Table 1.1 indicates the significance of a range of international obligations in shaping how environment is mainstreamed (or not) into development at national, sector or local levels. Most countries have committed to a range of international agreements which set both obligations and challenges. Many of these provide an unofficial ‘mandate’ for taking forward any initiative for integrating environment and development:

  • Several Multilateral Environmental Agreements (MEAs) contain obligations to integrate particular environmental concerns into policy-making, planning and decision-taking. For example, the UN Convention to Combat Desertification (UNCCD), negotiated in 1994, specifies (Article 10,1a) that National Action Programmes shall, inter alia, “incorporate long-term strategies to combat desertification and mitigate the effects of drought, emphasise implementation and be integrated with national policies for sustainable development”. The UN Convention on Biological Diversity (UNCBD), agreed at the Rio Earth Summit in 1992, has three main objectives: the conservation of biodiversity, its sustainable use and the equitable sharing of benefits from the use of genetic resources. In order to implement the Convention’s objectives in the national context, countries are required to develop national biodiversity strategies and action plans (NBSAPs), and to integrate biodiversity concerns into all sectors of the national economy (Box 2.1).

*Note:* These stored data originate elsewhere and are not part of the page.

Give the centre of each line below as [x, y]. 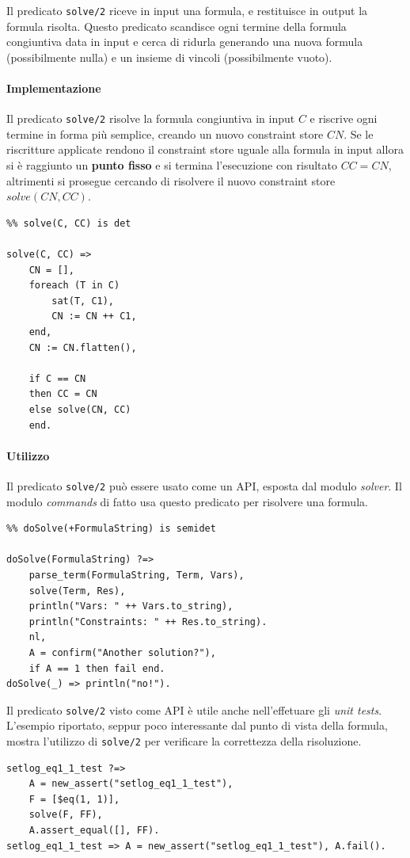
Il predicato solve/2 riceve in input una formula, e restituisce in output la [187, 10]
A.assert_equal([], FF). [94, 831]
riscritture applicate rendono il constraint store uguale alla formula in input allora [205, 149]
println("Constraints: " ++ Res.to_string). [148, 622]
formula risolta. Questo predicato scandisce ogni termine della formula [177, 26]
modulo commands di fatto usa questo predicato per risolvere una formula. [187, 501]
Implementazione [54, 88]
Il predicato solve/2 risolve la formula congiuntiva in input [151, 118]
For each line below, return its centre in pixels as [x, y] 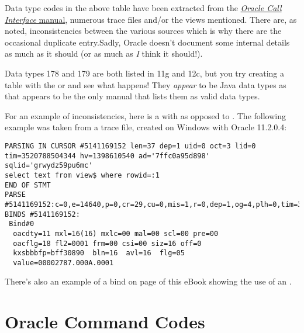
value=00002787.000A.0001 [63, 263]
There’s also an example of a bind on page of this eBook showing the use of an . [148, 281]
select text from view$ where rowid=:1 [82, 175]
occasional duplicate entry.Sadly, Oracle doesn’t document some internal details [147, 42]
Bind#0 [22, 224]
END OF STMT [28, 185]
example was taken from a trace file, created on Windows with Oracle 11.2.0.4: [146, 127]
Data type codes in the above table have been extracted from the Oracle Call [143, 8]
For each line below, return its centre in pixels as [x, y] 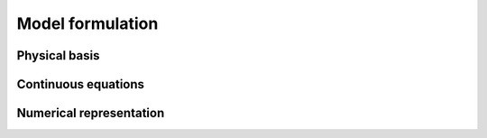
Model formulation [87, 23]
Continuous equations [80, 84]
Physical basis [58, 55]
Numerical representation [91, 113]
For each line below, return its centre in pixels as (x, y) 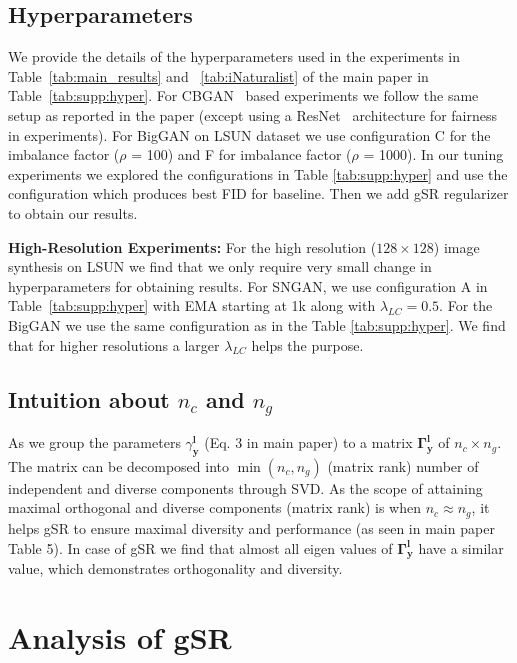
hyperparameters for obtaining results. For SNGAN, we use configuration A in (248, 285)
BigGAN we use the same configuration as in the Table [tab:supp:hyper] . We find (257, 324)
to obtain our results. (73, 212)
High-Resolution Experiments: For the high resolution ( (192, 246)
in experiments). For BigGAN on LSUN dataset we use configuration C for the (249, 134)
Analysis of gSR (120, 637)
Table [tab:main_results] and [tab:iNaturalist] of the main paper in (218, 75)
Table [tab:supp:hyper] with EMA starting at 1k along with (192, 305)

Box 2.1: The Convention on Biological Diversity: mainstreaming requirements and outcomes

Article 6 states that Parties shall:

  1. Develop national strategies, plans or programmes for the conservation and sustainable use of biological diversity; and

  2. Integrate the conservation and sustainable use of biodiversity into relevant sectoral or cross-sectoral plans, programmes and policies.

Article 10(a) requires Parties to integrate biodiversity considerations into national decision-making.

Integrating biodiversity objectives into mainstream development is a complex challenge that lies at the heart of the Convention, and a key objective of NBSAPs, which have now been completed in over 166 countries. Swiderska (2002) examined the constraints to, and opportunities for, mainstreaming biodiversity in development policies, plans and programmes, and how NBSAPs can more effectively address the challenge of mainstreaming. She found that, by 2002, in all countries, North and South, NBSAPs had not paid enough attention to linkages with economic policies and plans, and have suffered from a lack of integration with other national institutions and planning mechanisms. As a result, the objectives of the CBD continue to be undermined by mainstream development activities. But NBSAPs have had a number of useful outcomes. They have helped to raise awareness about biodiversity, the threats to biodiversity, and action required to address these threats. New policies and laws on biodiversity have been introduced, protected areas have been expanded and some promising new initiatives have been launched on the ground.

  • The Millennium Development Goals (agreed at the UN General Assembly in 2000) provide a framing focus for development planning and assistance. To be effective, they need to be integrated into national and local policy-making, decision-taking and planning processes. MDG7, in particular, calls for the “integration of the principles of sustainable development into country policies and programmes” and asserts the importance of water, sanitation, forests and now also biodiversity for development. There are also key environmental underpinnings of MDGs 1-6 (see UNDP 2004, WRI 2008), but most of these are not included in the MDG targets and indicators – which were a UN Secretariat construct developed rapidly and expediently, not especially informed of the critical poverty-environment links for each MDG. Table 2.1 lists some key environmental links for each of the MDGs.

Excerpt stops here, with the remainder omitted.